* Problem to work on *
Each line below from the one containing "8)ഒരേ കുടുംബത്തിൽപ്പെട്ട രണ്ടിൽ" through the one containing "ചെയ്ത ശേഷം അപേക്ഷിക്കണം" should be output exactly as it stands, and no other line should appear.

(Data records)
|---|

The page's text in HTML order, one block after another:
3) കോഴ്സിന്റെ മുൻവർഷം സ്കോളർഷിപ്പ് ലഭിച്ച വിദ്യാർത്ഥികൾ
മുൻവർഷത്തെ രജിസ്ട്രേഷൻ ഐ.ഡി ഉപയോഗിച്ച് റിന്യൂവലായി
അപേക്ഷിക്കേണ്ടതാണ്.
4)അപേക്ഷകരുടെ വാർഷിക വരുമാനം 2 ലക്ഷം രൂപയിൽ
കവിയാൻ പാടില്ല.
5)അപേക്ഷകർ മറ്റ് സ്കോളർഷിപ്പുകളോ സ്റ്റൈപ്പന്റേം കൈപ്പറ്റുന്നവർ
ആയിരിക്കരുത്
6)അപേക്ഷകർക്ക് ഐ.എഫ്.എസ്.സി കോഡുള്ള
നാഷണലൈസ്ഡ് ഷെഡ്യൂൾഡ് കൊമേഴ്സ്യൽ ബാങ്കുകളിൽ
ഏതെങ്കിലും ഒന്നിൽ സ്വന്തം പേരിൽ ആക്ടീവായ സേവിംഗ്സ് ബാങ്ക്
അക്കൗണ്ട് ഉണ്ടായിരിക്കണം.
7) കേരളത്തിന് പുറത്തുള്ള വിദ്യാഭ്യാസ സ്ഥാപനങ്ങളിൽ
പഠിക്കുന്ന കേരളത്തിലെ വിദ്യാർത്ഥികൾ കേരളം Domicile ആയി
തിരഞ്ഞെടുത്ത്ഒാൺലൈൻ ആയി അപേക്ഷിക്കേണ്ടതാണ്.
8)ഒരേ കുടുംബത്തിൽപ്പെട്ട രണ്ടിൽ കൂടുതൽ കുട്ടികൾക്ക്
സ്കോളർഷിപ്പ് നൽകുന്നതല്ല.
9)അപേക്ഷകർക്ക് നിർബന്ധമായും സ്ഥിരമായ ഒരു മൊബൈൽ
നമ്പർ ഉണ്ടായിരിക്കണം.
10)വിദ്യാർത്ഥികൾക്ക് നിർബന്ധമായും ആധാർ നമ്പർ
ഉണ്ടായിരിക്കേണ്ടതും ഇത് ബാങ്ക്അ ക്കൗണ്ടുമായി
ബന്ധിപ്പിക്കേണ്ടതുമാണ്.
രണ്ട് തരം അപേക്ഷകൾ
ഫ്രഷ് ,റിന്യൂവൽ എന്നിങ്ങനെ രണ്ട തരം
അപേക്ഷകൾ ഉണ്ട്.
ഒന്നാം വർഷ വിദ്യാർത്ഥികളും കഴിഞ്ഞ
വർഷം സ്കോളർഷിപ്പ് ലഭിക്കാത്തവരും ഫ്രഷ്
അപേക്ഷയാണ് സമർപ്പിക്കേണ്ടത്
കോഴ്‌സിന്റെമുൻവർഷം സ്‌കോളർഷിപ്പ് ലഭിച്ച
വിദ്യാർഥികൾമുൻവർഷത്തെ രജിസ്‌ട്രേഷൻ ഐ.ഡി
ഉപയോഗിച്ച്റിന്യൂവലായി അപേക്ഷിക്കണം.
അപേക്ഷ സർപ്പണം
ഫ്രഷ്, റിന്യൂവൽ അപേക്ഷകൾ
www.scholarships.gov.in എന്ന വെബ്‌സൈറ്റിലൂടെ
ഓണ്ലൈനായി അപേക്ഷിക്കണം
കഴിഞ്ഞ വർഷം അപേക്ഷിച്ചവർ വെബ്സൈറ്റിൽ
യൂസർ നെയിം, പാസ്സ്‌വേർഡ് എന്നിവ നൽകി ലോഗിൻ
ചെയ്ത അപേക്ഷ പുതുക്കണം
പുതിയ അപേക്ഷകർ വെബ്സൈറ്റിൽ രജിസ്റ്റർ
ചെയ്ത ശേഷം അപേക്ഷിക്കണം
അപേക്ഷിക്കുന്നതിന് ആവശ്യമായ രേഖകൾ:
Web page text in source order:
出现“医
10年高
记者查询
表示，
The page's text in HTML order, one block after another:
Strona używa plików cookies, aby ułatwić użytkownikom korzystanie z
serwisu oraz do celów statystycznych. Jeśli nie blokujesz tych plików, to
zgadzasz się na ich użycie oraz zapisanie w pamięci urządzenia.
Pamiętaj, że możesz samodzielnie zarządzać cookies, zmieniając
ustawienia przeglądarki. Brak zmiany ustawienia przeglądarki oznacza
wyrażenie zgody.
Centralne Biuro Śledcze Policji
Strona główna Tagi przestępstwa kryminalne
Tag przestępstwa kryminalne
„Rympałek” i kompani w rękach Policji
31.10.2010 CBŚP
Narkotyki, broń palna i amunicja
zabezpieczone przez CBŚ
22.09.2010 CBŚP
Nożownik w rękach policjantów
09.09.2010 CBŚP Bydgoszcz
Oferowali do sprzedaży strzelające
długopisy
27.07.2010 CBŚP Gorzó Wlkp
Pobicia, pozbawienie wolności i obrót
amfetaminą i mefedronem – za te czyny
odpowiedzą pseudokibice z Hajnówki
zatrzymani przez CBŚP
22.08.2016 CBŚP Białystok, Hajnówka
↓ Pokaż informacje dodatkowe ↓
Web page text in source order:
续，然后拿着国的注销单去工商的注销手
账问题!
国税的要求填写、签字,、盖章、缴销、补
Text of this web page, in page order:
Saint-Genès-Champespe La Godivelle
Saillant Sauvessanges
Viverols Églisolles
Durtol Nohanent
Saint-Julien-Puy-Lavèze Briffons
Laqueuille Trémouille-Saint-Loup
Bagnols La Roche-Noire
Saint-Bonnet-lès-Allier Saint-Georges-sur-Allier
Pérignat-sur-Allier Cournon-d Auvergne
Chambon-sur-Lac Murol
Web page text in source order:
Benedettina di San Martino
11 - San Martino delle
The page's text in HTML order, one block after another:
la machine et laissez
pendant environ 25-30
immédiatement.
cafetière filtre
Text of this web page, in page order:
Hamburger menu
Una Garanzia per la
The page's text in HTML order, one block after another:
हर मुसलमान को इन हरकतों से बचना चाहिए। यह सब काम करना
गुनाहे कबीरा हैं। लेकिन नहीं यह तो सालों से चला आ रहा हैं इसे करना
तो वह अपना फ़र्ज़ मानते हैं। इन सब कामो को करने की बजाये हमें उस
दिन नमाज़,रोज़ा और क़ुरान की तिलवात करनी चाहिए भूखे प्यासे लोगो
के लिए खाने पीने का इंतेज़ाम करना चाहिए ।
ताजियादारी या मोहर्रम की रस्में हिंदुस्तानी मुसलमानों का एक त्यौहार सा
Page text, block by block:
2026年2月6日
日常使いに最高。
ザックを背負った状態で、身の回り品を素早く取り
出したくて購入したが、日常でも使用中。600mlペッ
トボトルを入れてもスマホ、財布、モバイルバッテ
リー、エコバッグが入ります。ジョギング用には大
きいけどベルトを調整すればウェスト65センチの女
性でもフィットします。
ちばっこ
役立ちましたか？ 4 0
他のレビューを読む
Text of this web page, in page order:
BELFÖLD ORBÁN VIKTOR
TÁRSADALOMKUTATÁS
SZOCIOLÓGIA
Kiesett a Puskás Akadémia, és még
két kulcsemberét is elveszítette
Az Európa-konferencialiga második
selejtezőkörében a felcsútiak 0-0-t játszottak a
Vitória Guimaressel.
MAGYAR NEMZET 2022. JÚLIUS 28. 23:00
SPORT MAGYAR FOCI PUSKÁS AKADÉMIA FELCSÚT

|---|

* Exercise solution *
8)ഒരേ കുടുംബത്തിൽപ്പെട്ട രണ്ടിൽ കൂടുതൽ കുട്ടികൾക്ക്
സ്കോളർഷിപ്പ് നൽകുന്നതല്ല.
9)അപേക്ഷകർക്ക് നിർബന്ധമായും സ്ഥിരമായ ഒരു മൊബൈൽ
നമ്പർ ഉണ്ടായിരിക്കണം.
10)വിദ്യാർത്ഥികൾക്ക് നിർബന്ധമായും ആധാർ നമ്പർ
ഉണ്ടായിരിക്കേണ്ടതും ഇത് ബാങ്ക്അ ക്കൗണ്ടുമായി
ബന്ധിപ്പിക്കേണ്ടതുമാണ്.
രണ്ട് തരം അപേക്ഷകൾ
ഫ്രഷ് ,റിന്യൂവൽ എന്നിങ്ങനെ രണ്ട തരം
അപേക്ഷകൾ ഉണ്ട്.
ഒന്നാം വർഷ വിദ്യാർത്ഥികളും കഴിഞ്ഞ
വർഷം സ്കോളർഷിപ്പ് ലഭിക്കാത്തവരും ഫ്രഷ്
അപേക്ഷയാണ് സമർപ്പിക്കേണ്ടത്
കോഴ്‌സിന്റെമുൻവർഷം സ്‌കോളർഷിപ്പ് ലഭിച്ച
വിദ്യാർഥികൾമുൻവർഷത്തെ രജിസ്‌ട്രേഷൻ ഐ.ഡി
ഉപയോഗിച്ച്റിന്യൂവലായി അപേക്ഷിക്കണം.
അപേക്ഷ സർപ്പണം
ഫ്രഷ്, റിന്യൂവൽ അപേക്ഷകൾ
www.scholarships.gov.in എന്ന വെബ്‌സൈറ്റിലൂടെ
ഓണ്ലൈനായി അപേക്ഷിക്കണം
കഴിഞ്ഞ വർഷം അപേക്ഷിച്ചവർ വെബ്സൈറ്റിൽ
യൂസർ നെയിം, പാസ്സ്‌വേർഡ് എന്നിവ നൽകി ലോഗിൻ
ചെയ്ത അപേക്ഷ പുതുക്കണം
പുതിയ അപേക്ഷകർ വെബ്സൈറ്റിൽ രജിസ്റ്റർ
ചെയ്ത ശേഷം അപേക്ഷിക്കണം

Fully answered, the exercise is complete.